John R. Robbins denies that Christ is the 2nd Person of the Trinity Incarnate who is a human being and the being of God (an "impersonal" human nature and a personal divine nature), therby denying the Hypostatic Union.
How can this painful collection of such strange sayings not be considered Unorthodox, Anti-Chalcedon Creed, Anti-Athanasian Creed, Un-Confessional, and rooted in the ancient "2 person" Heresy (known as nestorianism)?
Please know that I did read the PB thread entitled "Dr. Gordon Clark - NeoNestorian?"
But, a sermon by a Pastor recently pointed me to Gordon H. Clark's Book The Incarnation, and I am still IN SHOCK.
And now I'm aware of many on Facebook currently discussing the following issues, and have learned much.
These are two of the most difficult quotes:
“Who suffered and died in the suffering and death of Jesus?” “On the cross Jesus said, ‘I thirst.’ No trinitarian Person could have said this because the Three Persons are pure incorporeal spirits . . . Who then, or what, thirsted on the cross?” (p. 73).
“Let us then take it for granted that God cannot die.
Now, if Christ be one divine person, no person was crucified and died. What then died on the cross?” (p. 69)
I can't come to terms with the things Gordon H. Clark said in his book The Incarnation.
And I've heard him say similar things elsewhere. I can't find him ever defending the "human nature" that Christ assumed as "impersonal" in accordance with Chalcedon.
And have heard him say elsewhere that it violated God's Impassibility & Immutability if the Divine Person wept, wearied, thirsted, hungered, suffered, and died and therefore insisting that He didn't.
And then he says many time in many places "a man is what he thinks" referencing Proverbs 23: 7 "For as he thinketh in his heart, so is he: Eat and drink, saith he to thee; but his heart is not with thee."
And then he infers that Christ's human mind is person because for Jesus to be a "real human being" it is in his human mind what he is by way of what he thinks (and I am referring to Christ with the lower case "he" because Gordon H. Clark is not referring to the Divine Person being con-substantial with the humanity! And he even complains here, and many places elsewhere, that the theologians who wrote the Creed of Chalcedon didn't have proper definition for what "con-substantial" means.
How could Clark's Christ be the "Person of the Mediator"?
How could Clark's Christ Atone?
Additionally, in his Book on the Trinity he has rather odd definition of what each divine person (subsistence) is, that influences his definitions of other things elsewhere, calling the Trinitarian Persons "bundles of thoughts".
Doesn't the being of God have 1 mind and 1 will?
I recall reading complaints of his about Christ having 2 Wills and 2 minds.
And if you read on the Trinity Foundation's website the description of his book The Incarnation you will discover that it mentions controversies and misunderstandings through the Millennia about Christ having 2 wills, and also calls into questions the competency of the theologians who wrote the Creed of Chalcedon claiming they lacked proper definitions of every term they use.

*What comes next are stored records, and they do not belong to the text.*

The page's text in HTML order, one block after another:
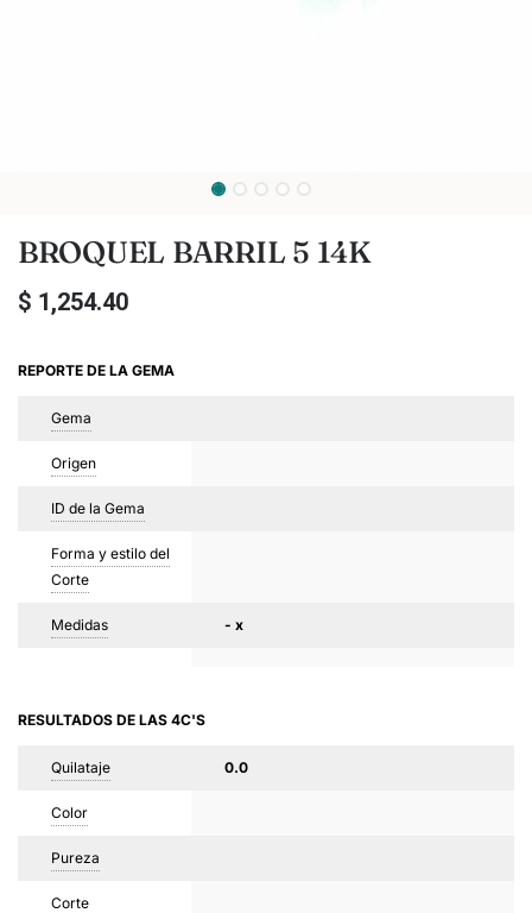
BROQUEL BARRIL 5 14K
$ 1,254.40
REPORTE DE LA GEMA
Gema
Origen
ID de la Gema
Forma y estilo del
Corte
Medidas - x
RESULTADOS DE LAS 4C'S
Quilataje 0.0
Color
Pureza
Corte
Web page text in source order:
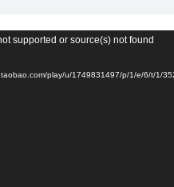
supported or source(s) not found
play/u/1749831497/p/1/e/6/t/1/
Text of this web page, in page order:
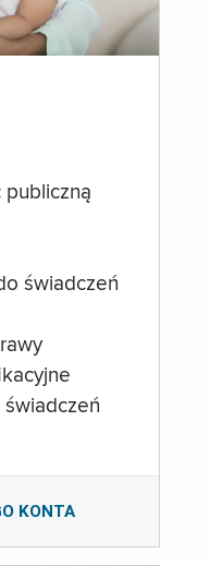
publiczną
świadczeń
KONTA
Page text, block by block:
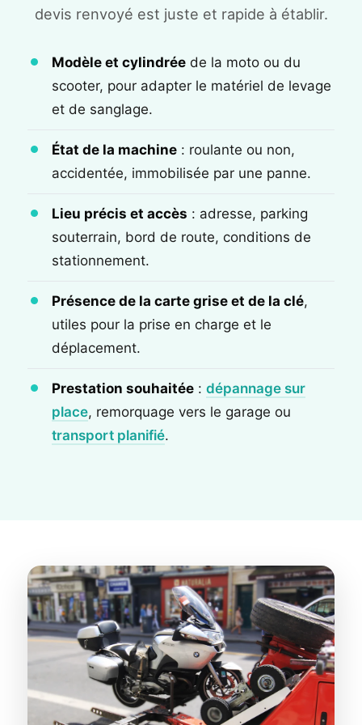
devis renvoyé est juste et rapide à établir.
Modèle et cylindrée de la moto ou du
scooter, pour adapter le matériel de levage
et de sanglage.
État de la machine : roulante ou non,
accidentée, immobilisée par une panne.
Lieu précis et accès : adresse, parking
souterrain, bord de route, conditions de
stationnement.
Présence de la carte grise et de la clé,
utiles pour la prise en charge et le
déplacement.
Prestation souhaitée : dépannage sur
place, remorquage vers le garage ou
transport planifié.
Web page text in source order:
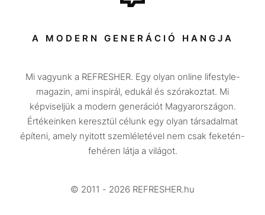
Sport
Társadalom
Utazás
Életmód
Design
Beszélgetések
Videó
A MODERN GENERÁCIÓ HANGJA
Mi vagyunk a REFRESHER. Egy olyan online lifestyle-
magazin, ami inspirál, edukál és szórakoztat. Mi
képviseljük a modern generációt Magyarországon.
Értékeinken keresztül célunk egy olyan társadalmat
építeni, amely nyitott szemléletével nem csak feketén-
fehéren látja a világot.
© 2011 - 2026 REFRESHER.hu
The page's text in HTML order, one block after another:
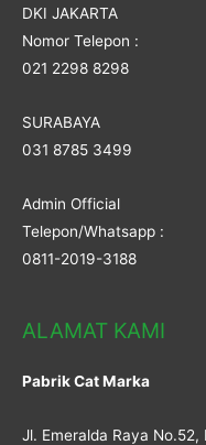
DKI JAKARTA
Nomor Telepon :
021 2298 8298
SURABAYA
031 8785 3499
Admin Official
Telepon/Whatsapp :
0811-2019-3188
ALAMAT KAMI
Pabrik Cat Marka
Jl. Emeralda Raya No.52,
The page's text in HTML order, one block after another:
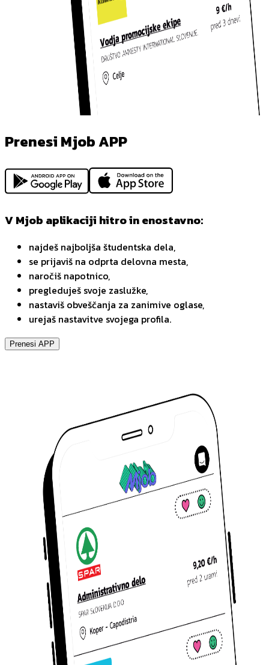
Prenesi Mjob APP
V Mjob aplikaciji hitro in enostavno:
najdeš najboljša študentska dela,
se prijaviš na odprta delovna mesta,
naročiš napotnico,
pregleduješ svoje zaslužke,
nastaviš obveščanja za zanimive oglase,
urejaš nastavitve svojega profila.
Prenesi APP
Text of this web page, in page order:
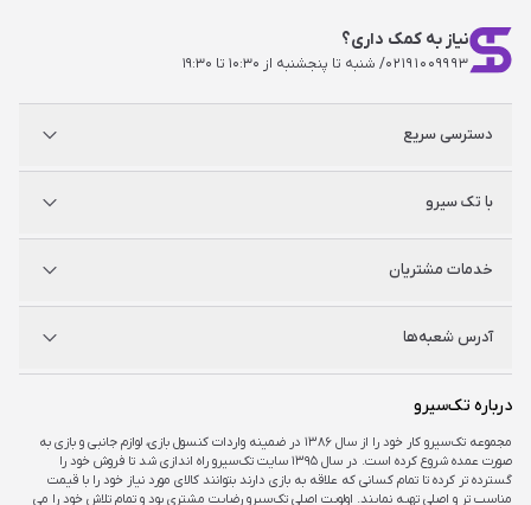
نیاز به کمک داری؟
۰۲۱۹۱۰۰۹۹۹۳/ شنبه تا پنجشنبه از ۱۰:۳۰ تا ۱۹:۳۰
دسترسی سریع
ایکس‌باکس
شگفت سیرو
با تک سیرو
راه‌های ارتباطی
مجله خبری
خدمات مشتریان
راهنمای اکانت‌ها
شرایط و قوانین
آدرس شعبه‌ها
شعبه مرکزی
شعبه چارسو
تهران، خیابان جمهوری، تقاطع حافظ، پاساژ چارسو، طبقه منفی یک، پلاک A۴۸
درباره تک‌سیرو
مجموعه تک‌سیرو کار خود را از سال ۱۳۸۶ در ضمینه واردات کنسول بازی، لوازم جانبی و بازی به
صورت عمده شروع کرده است. در سال ۱۳۹۵ سایت تک‌سیرو راه اندازی شد تا فروش خود را
گسترده تر کرده تا تمام کسانی که علاقه به بازی دارند بتوانند کالای مورد نیاز خود را با قیمت
مناسب تر و اصلی تهیه نمایند. اولویت اصلی تک‌سیرو رضایت مشتری بود و تمام تلاش خود را می
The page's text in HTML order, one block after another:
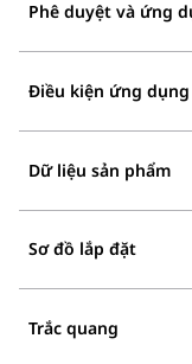
Phê duyệt và ứng
Điều kiện ứng dụng
Dữ liệu sản phẩm
Sơ đồ lắp đặt
Trắc quang
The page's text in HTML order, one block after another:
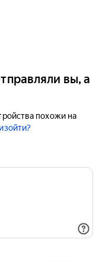
вы, а
похожи на
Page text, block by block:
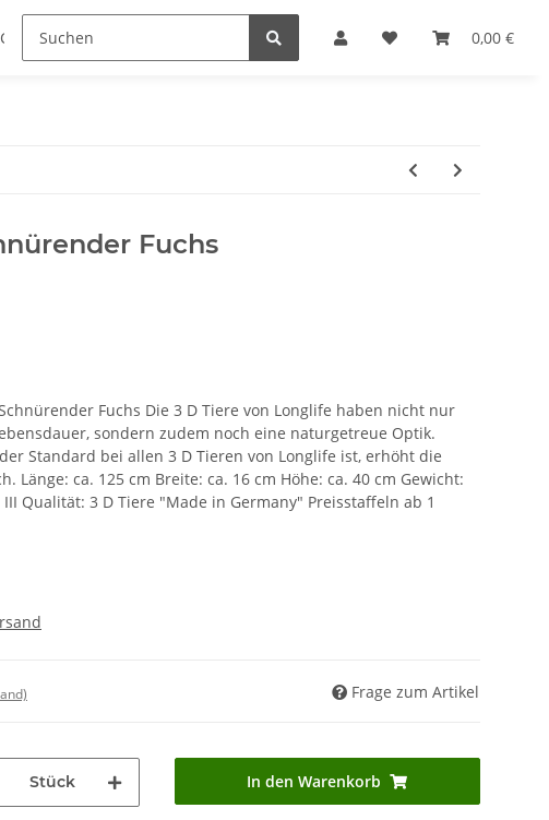
0,00 €
Kurse im instinktiven Bogenschießen Sonderangebote
Fuchs
Fuchs Die 3 D Tiere von Longlife haben nicht nur
sondern zudem noch eine naturgetreue Optik.
Standard bei allen 3 D Tieren von Longlife ist, erhöht die
Länge: ca. 125 cm Breite: ca. 16 cm Höhe: ca. 40 cm Gewicht:
III Qualität: 3 D Tiere "Made in Germany" Preisstaffeln ab 1
Frage zum Artikel
Stück In den Warenkorb
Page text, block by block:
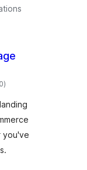
total
ratings
)
you've
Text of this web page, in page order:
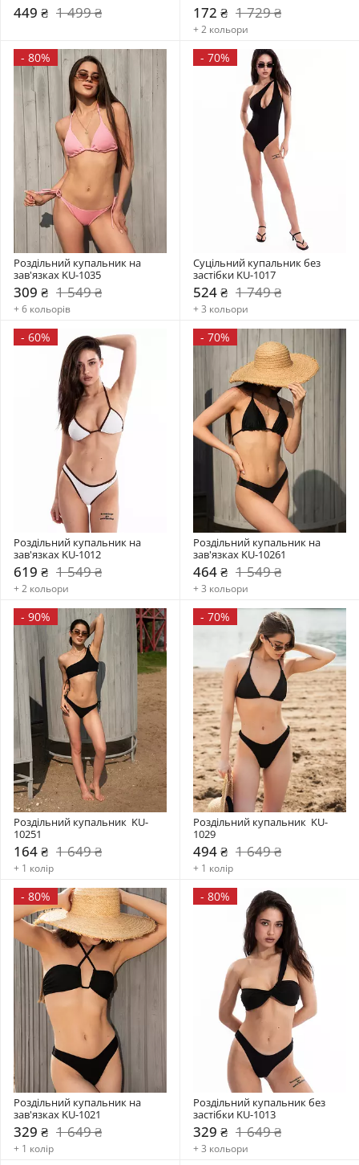
449 ₴ 1 499 ₴ 172 ₴ 1 729 ₴
+ 2 кольори
- 80%
Роздільний купальник на
зав'язках KU-1035
309 ₴ 1 549 ₴
+ 6 кольорів
- 70%
Суцільний купальник без
застібки KU-1017
524 ₴ 1 749 ₴
+ 3 кольори
- 60%
Роздільний купальник на
зав'язках KU-1012
619 ₴ 1 549 ₴
+ 2 кольори
- 70%
Роздільний купальник на
зав'язках KU-10261
464 ₴ 1 549 ₴
+ 3 кольори
- 90%
Роздільний купальник  KU-
10251
164 ₴ 1 649 ₴
+ 1 колір
- 70%
Роздільний купальник  KU-
1029
494 ₴ 1 649 ₴
+ 1 колір
- 80%
Роздільний купальник на
зав'язках KU-1021
329 ₴ 1 649 ₴
+ 1 колір
- 80%
Роздільний купальник без
застібки KU-1013
329 ₴ 1 649 ₴
+ 3 кольори
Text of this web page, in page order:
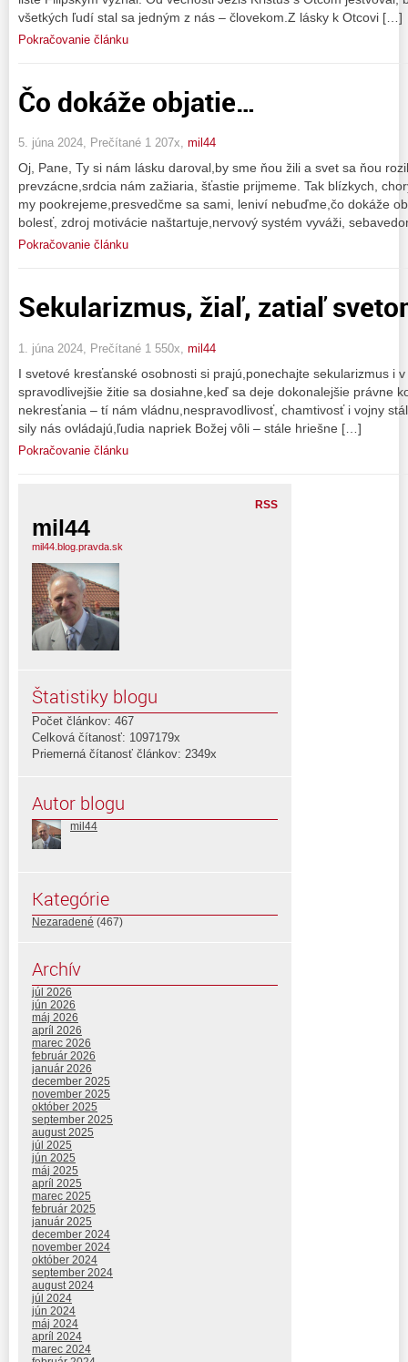
všetkých ľudí stal sa jedným z nás – človekom.Z lásky k Otcovi […]
Pokračovanie článku
Čo dokáže objatie…
5. júna 2024, Prečítané 1 207x, mil44
Oj, Pane, Ty si nám lásku daroval,by sme ňou žili a svet sa ňou
prevzácne,srdcia nám zažiaria, šťastie prijmeme. Tak blízkych,
my pookrejeme,presvedčme sa sami, leniví nebuďme,čo dokáže
bolesť, zdroj motivácie naštartuje,nervový systém vyváži,
Pokračovanie článku
Sekularizmus, žiaľ, zatiaľ
1. júna 2024, Prečítané 1 550x, mil44
I svetové kresťanské osobnosti si prajú,ponechajte sekularizmus i
spravodlivejšie žitie sa dosiahne,keď sa deje dokonalejšie právne
nekresťania – tí nám vládnu,nespravodlivosť, chamtivosť i vojny
sily nás ovládajú,ľudia napriek Božej vôli – stále hriešne […]
Pokračovanie článku
RSS
mil44
mil44.blog.pravda.sk
Štatistiky blogu
Počet článkov: 467
Celková čítanosť: 1097179x
Priemerná čítanosť článkov: 2349x
Autor blogu
mil44
Kategórie
Nezaradené (467)
Archív
júl 2026
jún 2026
máj 2026
apríl 2026
marec 2026
február 2026
január 2026
december 2025
november 2025
október 2025
september 2025
august 2025
júl 2025
jún 2025
máj 2025
apríl 2025
marec 2025
február 2025
január 2025
december 2024
november 2024
október 2024
september 2024
august 2024
júl 2024
jún 2024
máj 2024
apríl 2024
marec 2024
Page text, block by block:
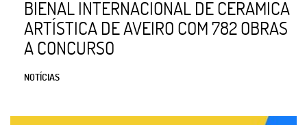
BIENAL INTERNACIONAL DE CERÂMICA
ARTÍSTICA DE AVEIRO COM 782 OBRAS
A CONCURSO
NOTÍCIAS
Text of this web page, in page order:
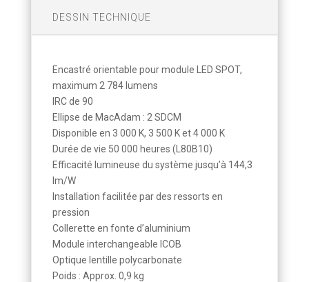
DESSIN TECHNIQUE
Encastré orientable pour module LED SPOT,
maximum 2 784 lumens
IRC de 90
Ellipse de MacAdam : 2 SDCM
Disponible en 3 000 K, 3 500 K et 4 000 K
Durée de vie 50 000 heures (L80B10)
Efficacité lumineuse du système jusqu’à 144,3
lm/W
Installation facilitée par des ressorts en
pression
Collerette en fonte d’aluminium
Module interchangeable ICOB
Optique lentille polycarbonate
Poids : Approx. 0,9 kg
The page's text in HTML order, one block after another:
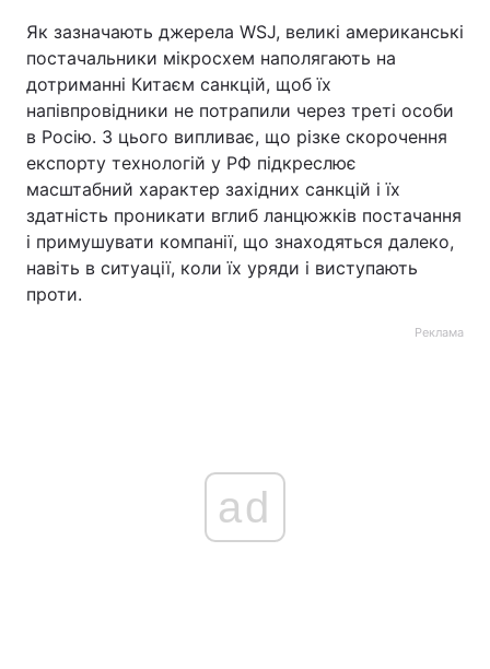
Як зазначають джерела WSJ, великі американські
постачальники мікросхем наполягають на
дотриманні Китаєм санкцій, щоб їх
напівпровідники не потрапили через треті особи
в Росію. З цього випливає, що різке скорочення
експорту технологій у РФ підкреслює
масштабний характер західних санкцій і їх
здатність проникати вглиб ланцюжків постачання
і примушувати компанії, що знаходяться далеко,
навіть в ситуації, коли їх уряди і виступають
проти.
Реклама
ad
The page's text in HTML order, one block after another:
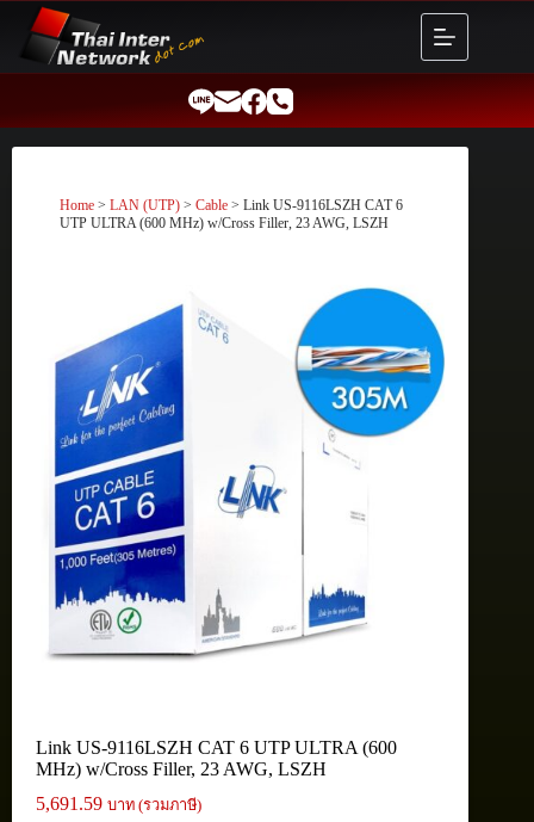
content
Home > LAN (UTP) > Cable > Link US-9116LSZH CAT 6
UTP ULTRA (600 MHz) w/Cross Filler, 23 AWG, LSZH
Link US-9116LSZH CAT 6 UTP ULTRA (600
MHz) w/Cross Filler, 23 AWG, LSZH
5,691.59 บาท (รวมภาษี)
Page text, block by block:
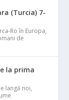
(Turcia) 7-
Ro în Europa,
de
la prima
langă noi,
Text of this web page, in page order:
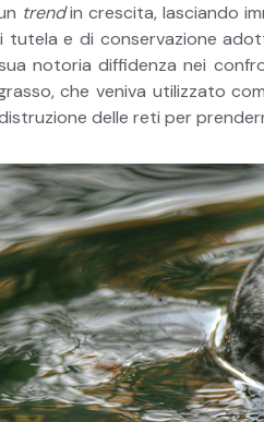
trendin crescita, lasciando
tutela e di conservazione
notoria diffidenza nei
che veniva utilizzato
delle reti per
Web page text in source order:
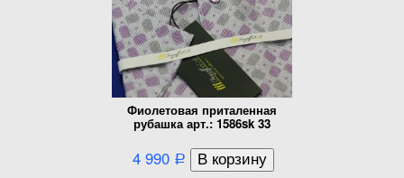
Фиолетовая приталенная
рубашка арт.: 1586sk 33
4 990 Р
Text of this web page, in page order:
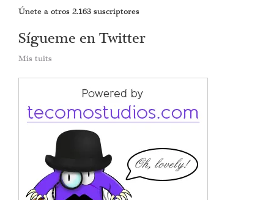
Únete a otros 2.163 suscriptores
Sígueme en Twitter
Mis tuits
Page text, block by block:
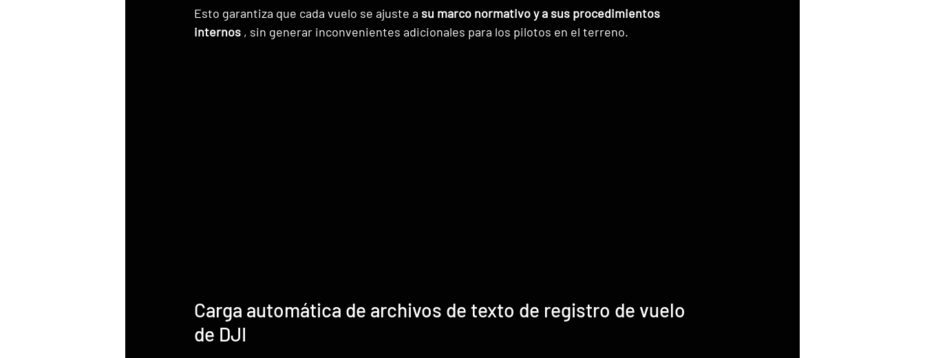
Esto garantiza que cada vuelo se ajuste a su marco normativo y a sus procedimientos
internos , sin generar inconvenientes adicionales para los pilotos en el terreno.
Carga automática de archivos de texto de registro de vuelo
de DJI
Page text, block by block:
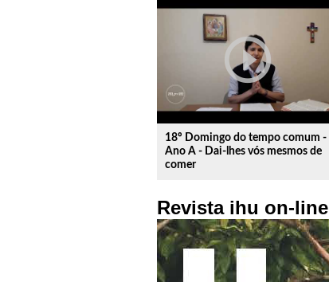
play_circle_outline
18º Domingo do tempo comum -
Ano A - Dai-lhes vós mesmos de
comer
Revista ihu on-line
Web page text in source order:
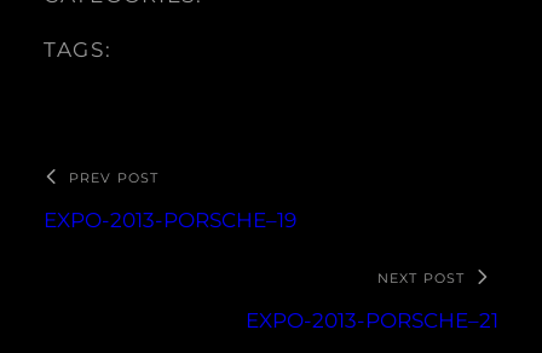
TAGS:
PREV POST
EXPO-2013-PORSCHE–19
NEXT POST
EXPO-2013-PORSCHE–21

Doesn't every human being know intuitively with the good common sense the Lord gave us that a person says "I" and is Self-Conscious and is the "who"?
Doesn't John 3:13 prove that Christ is 1 Divine Person who was on Earth and in Heaven simultaneously?
Isn't this a simultaneity of consciousness of the one Divine Person?
John 3:13 “And no man hath ascended up to heaven, but he that came down from heaven, even the Son of man which is in heaven.”
But things get even worse, causing me further SHOCK, when I learned his protege John R. Robbins describes Jesus Christ as being an "individual" (a composite being) who is "a human person indwelt by the Logos".
John R. Robbins denies that Christ is the 2nd Person of the Trinity Incarnate who is a human being and the being of God (an "impersonal" human nature and a personal divine nature), therby denying the Hypostatic Union.
How can this painful collection of such strange sayings not be considered Unorthodox, Anti-Chalcedon Creed, Anti-Athanasian Creed, Un-Confessional, and rooted in the ancient "2 person" Heresy (known as nestorianism)?